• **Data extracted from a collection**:
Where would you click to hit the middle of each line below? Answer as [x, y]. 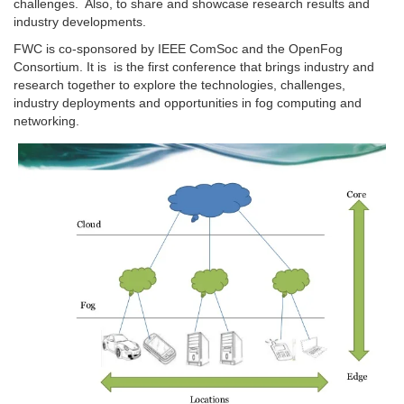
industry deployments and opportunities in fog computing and [188, 102]
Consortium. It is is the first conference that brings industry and [194, 66]
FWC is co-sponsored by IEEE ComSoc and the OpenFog [178, 48]
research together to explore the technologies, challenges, [179, 84]
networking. [46, 120]
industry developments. [80, 21]
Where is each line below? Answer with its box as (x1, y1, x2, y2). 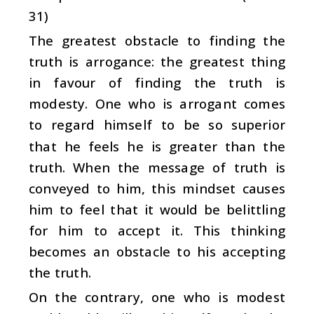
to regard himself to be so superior (29, 116, 285, 134)
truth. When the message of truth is (29, 158, 285, 176)
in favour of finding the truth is (29, 74, 285, 92)
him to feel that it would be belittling (29, 200, 285, 218)
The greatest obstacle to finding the (29, 32, 285, 50)
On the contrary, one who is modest (29, 288, 285, 306)
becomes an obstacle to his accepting (29, 242, 285, 260)
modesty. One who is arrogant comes (29, 95, 285, 113)
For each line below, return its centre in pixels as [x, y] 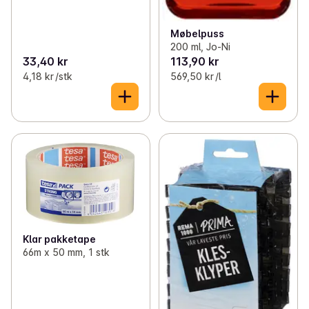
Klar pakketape [59, 239]
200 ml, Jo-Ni [200, 46]
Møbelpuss [197, 33]
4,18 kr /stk [48, 76]
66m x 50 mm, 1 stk [66, 252]
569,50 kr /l [195, 76]
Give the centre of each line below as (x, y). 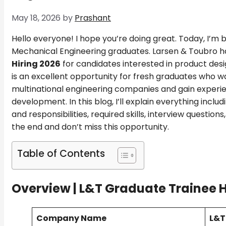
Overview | (45, 188)
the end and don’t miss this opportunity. (90, 127)
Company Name (71, 218)
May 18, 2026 (36, 18)
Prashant (93, 18)
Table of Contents (61, 154)
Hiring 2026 (36, 64)
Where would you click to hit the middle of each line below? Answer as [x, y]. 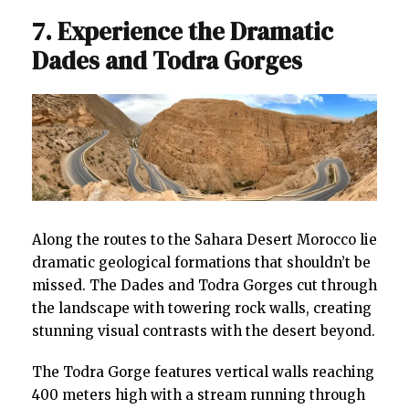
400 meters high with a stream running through [199, 394]
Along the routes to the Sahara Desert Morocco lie [204, 239]
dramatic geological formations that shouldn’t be [201, 262]
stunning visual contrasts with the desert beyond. [204, 330]
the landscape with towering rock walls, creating [202, 308]
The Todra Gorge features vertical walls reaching [203, 372]
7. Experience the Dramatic [183, 31]
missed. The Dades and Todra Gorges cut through [204, 285]
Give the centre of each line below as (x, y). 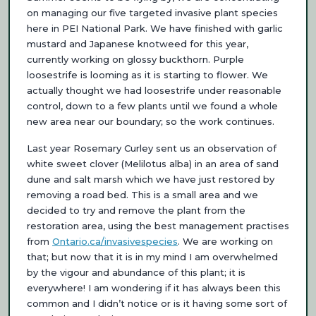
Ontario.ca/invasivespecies (115, 241)
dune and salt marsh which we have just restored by (151, 179)
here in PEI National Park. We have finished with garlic (155, 28)
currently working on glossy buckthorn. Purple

• **Problem requirements**: Copy out each line of the entries where the word "that" is found.

• **Written reply**:
Consortium. It is is the first conference that brings industry and [194, 66]
him to feel that it would be belittling (29, 200, 285, 218)
dramatic geological formations that shouldn’t be [201, 262]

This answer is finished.